EXTREME CIRCUMSTANCES

From the July 2005 issue of The Christian Science Journal


THE PLAN WAS, I'd leave the wilderness cabin I'd been lent for two weeks and hike up a mountain where I'd camp at the start of the alpine. The caretaker at the mothballed logging camp drove me to the beginning of the road. He called it "The Road From Hell." Since I was backpacking by myself, I decided I'd stick to the roadbed. Safer. And the nice pilot who'd flown me into this remote inlet on the British Columbia coast had insisted I take his satellite cell phone. I'm a writing instructor—a recreational backpacker rather than a serious one.

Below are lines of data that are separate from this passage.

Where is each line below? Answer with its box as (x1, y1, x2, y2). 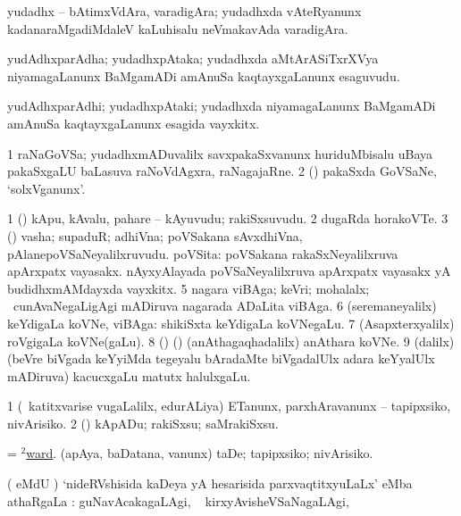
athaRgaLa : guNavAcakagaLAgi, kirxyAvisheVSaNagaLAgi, (7, 491, 349, 510)
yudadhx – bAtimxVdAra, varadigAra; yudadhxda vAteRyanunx (7, 2, 362, 20)
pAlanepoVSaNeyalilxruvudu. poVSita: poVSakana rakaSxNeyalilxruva (7, 244, 398, 262)
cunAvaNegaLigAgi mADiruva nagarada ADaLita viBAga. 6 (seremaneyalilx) (13, 296, 437, 315)
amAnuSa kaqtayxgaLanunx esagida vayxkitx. (7, 113, 260, 132)
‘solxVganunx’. (7, 179, 86, 197)
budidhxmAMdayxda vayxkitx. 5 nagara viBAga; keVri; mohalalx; (7, 279, 370, 297)
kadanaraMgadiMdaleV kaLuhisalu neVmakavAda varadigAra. (7, 19, 348, 37)
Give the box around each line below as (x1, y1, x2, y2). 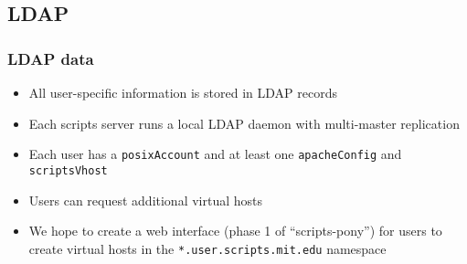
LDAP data (7, 47, 94, 69)
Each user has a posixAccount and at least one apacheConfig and (28, 144, 402, 164)
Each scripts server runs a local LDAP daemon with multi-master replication (28, 113, 460, 132)
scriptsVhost (28, 164, 108, 177)
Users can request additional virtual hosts (28, 190, 263, 209)
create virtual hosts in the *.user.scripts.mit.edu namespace (28, 238, 387, 258)
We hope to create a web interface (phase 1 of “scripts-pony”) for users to (28, 221, 442, 240)
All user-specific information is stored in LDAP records (28, 83, 337, 101)
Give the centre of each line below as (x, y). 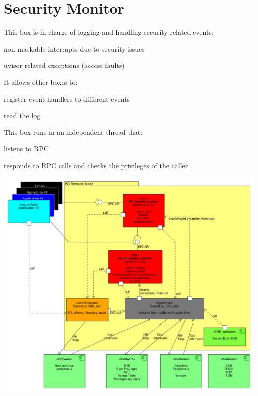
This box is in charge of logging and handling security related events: (109, 32)
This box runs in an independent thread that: (73, 132)
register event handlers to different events (67, 99)
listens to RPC (26, 149)
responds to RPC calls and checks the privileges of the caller (96, 165)
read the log (22, 115)
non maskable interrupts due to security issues (74, 48)
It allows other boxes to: (41, 82)
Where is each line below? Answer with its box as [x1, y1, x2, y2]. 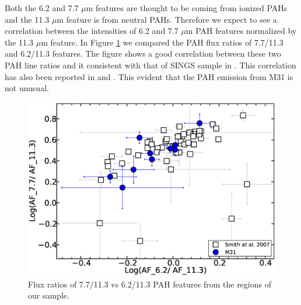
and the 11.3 [5, 13, 50, 25]
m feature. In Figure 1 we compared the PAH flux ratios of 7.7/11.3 [41, 36, 283, 48]
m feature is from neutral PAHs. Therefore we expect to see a [57, 13, 277, 25]
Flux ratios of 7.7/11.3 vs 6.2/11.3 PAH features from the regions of [28, 278, 271, 290]
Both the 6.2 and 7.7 [5, 2, 79, 13]
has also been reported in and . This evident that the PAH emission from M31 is [5, 70, 293, 82]
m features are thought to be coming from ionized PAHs [86, 2, 288, 13]
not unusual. [5, 82, 49, 94]
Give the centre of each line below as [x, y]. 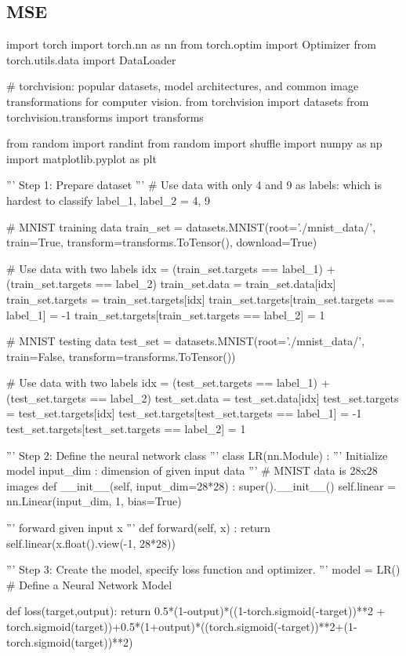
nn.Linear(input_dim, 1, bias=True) [94, 501]
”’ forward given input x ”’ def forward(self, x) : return [139, 528]
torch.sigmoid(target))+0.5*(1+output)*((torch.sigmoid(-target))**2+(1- [182, 627]
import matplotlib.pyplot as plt [82, 158]
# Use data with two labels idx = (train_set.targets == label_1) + [171, 268]
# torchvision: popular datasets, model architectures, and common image [183, 86]
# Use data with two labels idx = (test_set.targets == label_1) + [168, 383]
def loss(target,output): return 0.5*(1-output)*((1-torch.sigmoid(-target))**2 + [196, 611]
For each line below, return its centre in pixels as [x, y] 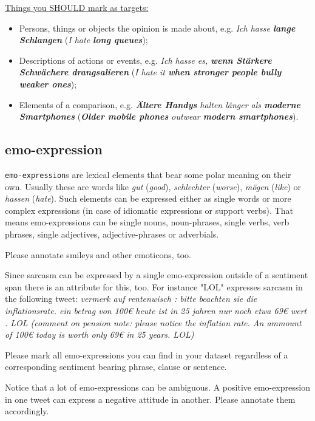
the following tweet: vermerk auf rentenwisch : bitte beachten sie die [131, 299]
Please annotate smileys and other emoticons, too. [98, 254]
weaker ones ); [48, 84]
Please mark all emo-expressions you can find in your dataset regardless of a [147, 354]
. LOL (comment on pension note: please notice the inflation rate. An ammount [153, 322]
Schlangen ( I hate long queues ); [83, 40]
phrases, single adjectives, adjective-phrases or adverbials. [112, 234]
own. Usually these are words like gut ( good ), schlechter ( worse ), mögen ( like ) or [153, 186]
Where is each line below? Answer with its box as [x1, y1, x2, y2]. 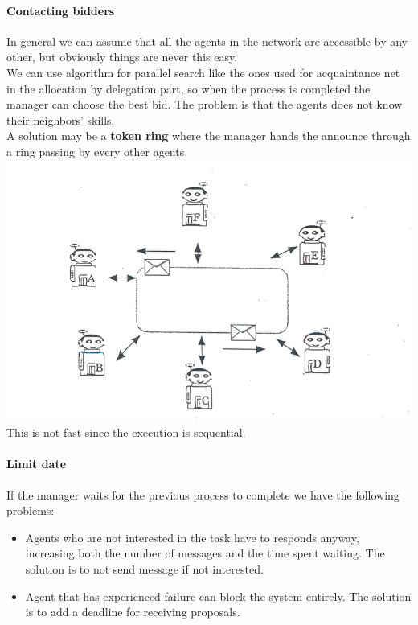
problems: [6, 502, 55, 519]
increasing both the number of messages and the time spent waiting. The [25, 545, 385, 561]
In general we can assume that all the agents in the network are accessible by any [6, 32, 408, 49]
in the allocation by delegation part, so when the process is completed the [6, 80, 371, 97]
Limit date [6, 455, 67, 472]
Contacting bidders [6, 2, 115, 19]
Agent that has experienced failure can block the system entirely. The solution [25, 587, 412, 604]
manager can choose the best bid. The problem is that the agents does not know [6, 96, 403, 113]

It was August, and scorching. The first part of my hike, I was in the shade. But then switchbacks took me into direct sun. Later, I found out that in places, the grade was 30 percent. I saw nowhere I could camp. The trees were too small to hang a food bag from, and the area was full of black bears and grizzlies. Every time I stopped to pant, tiny biting flies swarmed me. Bug spray didn't deter them. Water was scarce. I noticed a few stagnant seeps, but there was highly poisonous Indian hellebore, veratrum viride, growing beside them. The leaves were weird, lilylike lances. The ugly green flowers were finished; what I saw now were the orange berries. And contaminated water.

After four and a half hours of hiking, I was around 5,000 feet and quiveringly close to tears. Stupid woman, I thought. You bit off more than you could chew. A bend in the road took me into temporary, hot shade and big Douglas firs. It'd be ugly scrambling over the slash to get to them, but I could do it.